Data entries:
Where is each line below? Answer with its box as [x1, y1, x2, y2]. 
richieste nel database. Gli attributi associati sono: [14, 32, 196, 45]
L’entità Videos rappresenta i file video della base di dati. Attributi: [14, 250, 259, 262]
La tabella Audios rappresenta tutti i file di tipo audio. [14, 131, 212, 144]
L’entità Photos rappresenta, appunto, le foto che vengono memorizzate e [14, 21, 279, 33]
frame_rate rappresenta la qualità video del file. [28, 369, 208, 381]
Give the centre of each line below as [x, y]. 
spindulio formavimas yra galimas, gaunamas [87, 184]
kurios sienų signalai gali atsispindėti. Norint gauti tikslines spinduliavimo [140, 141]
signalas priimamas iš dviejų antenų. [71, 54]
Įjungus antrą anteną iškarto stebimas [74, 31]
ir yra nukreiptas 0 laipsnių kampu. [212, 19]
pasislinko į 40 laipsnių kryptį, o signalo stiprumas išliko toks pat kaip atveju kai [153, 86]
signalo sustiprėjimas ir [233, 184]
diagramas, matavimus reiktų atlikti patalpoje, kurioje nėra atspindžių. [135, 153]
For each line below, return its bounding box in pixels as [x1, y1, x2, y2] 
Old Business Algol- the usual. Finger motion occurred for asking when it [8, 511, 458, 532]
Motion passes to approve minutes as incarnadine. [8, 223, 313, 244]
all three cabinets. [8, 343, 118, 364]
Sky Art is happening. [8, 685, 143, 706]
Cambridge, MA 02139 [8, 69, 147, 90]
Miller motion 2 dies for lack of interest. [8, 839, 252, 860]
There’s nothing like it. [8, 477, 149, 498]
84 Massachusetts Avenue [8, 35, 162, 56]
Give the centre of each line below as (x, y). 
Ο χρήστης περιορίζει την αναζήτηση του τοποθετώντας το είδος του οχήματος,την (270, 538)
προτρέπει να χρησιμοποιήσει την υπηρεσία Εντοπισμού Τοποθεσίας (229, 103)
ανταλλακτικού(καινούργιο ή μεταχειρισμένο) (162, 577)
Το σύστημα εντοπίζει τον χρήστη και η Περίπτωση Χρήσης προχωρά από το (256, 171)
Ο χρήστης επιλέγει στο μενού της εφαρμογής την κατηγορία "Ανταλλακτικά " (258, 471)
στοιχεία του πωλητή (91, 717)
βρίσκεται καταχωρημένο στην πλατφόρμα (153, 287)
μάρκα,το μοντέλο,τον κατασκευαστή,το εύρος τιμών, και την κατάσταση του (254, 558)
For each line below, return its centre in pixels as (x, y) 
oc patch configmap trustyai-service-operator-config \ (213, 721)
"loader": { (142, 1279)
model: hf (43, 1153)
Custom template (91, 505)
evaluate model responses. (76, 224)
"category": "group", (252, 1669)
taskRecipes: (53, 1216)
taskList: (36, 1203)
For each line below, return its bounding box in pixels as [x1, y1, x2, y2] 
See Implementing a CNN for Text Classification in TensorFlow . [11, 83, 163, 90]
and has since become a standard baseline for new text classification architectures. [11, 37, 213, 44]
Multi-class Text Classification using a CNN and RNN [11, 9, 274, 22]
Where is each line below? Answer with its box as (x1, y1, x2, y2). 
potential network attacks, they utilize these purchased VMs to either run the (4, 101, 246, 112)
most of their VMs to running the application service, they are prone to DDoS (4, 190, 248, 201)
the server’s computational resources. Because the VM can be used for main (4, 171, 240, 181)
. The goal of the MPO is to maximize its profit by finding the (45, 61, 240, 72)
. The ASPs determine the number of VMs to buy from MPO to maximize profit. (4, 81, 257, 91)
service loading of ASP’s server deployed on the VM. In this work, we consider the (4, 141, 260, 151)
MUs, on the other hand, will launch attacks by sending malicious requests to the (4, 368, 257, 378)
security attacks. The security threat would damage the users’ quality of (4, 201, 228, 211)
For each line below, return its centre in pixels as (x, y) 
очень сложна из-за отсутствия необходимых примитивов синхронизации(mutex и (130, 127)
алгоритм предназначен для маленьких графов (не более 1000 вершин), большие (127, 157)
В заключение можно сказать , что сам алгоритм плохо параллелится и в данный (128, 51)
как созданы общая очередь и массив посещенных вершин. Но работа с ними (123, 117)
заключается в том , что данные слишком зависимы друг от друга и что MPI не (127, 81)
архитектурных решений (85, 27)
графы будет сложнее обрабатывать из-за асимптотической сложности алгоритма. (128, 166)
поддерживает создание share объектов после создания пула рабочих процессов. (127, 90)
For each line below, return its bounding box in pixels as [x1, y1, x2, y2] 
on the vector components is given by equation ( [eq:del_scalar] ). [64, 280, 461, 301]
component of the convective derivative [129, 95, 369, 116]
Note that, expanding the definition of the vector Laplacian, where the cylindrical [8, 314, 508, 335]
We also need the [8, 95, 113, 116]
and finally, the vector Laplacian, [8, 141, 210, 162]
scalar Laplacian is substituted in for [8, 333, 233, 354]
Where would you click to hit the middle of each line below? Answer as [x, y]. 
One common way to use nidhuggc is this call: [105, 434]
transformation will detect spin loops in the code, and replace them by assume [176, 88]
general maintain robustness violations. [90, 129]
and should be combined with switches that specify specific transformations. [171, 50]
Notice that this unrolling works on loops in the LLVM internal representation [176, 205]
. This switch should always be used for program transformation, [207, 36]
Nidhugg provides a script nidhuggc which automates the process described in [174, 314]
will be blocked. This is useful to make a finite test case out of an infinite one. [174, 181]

Problem details: For each line of the entries that contains the word "signalo", make a copy.

Answer box:
pasislinko į 40 laipsnių kryptį, o signalo stiprumas išliko toks pat kaip atveju kai [153, 86]
signalo sustiprėjimas ir [233, 184]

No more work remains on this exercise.